- _Action item_: Reproduce word for word the lines between those holding "Governmental" and "Find similar products by selecting one", inclusive, and nothing else from the data below.
= Beginning of Section =
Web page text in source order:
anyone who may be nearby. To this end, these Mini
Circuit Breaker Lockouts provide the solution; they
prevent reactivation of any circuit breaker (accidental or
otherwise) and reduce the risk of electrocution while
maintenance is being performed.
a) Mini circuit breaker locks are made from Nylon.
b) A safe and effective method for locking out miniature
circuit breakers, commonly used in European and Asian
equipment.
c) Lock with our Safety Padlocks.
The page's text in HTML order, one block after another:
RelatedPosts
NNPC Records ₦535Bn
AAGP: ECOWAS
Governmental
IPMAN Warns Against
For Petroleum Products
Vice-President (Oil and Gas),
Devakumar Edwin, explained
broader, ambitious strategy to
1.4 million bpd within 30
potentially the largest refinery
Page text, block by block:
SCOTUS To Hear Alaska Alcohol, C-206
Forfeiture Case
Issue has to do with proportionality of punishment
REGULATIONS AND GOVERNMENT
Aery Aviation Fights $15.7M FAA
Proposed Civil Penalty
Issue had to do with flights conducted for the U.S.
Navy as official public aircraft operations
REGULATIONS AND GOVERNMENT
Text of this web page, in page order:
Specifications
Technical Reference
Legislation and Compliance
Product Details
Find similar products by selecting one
= End of Section =
= Beginning of Section =
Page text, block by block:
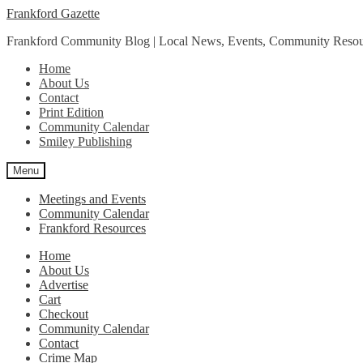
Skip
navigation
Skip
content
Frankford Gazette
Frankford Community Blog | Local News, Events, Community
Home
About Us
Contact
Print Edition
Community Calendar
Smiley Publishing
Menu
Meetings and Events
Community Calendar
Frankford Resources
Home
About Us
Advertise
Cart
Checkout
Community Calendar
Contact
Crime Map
= End of Section =
- _Expected answer_:
Governmental
IPMAN Warns Against
For Petroleum Products
Vice-President (Oil and Gas),
Devakumar Edwin, explained
broader, ambitious strategy to
1.4 million bpd within 30
potentially the largest refinery
Page text, block by block:
SCOTUS To Hear Alaska Alcohol, C-206
Forfeiture Case
Issue has to do with proportionality of punishment
REGULATIONS AND GOVERNMENT
Aery Aviation Fights $15.7M FAA
Proposed Civil Penalty
Issue had to do with flights conducted for the U.S.
Navy as official public aircraft operations
REGULATIONS AND GOVERNMENT
Text of this web page, in page order:
Specifications
Technical Reference
Legislation and Compliance
Product Details
Find similar products by selecting one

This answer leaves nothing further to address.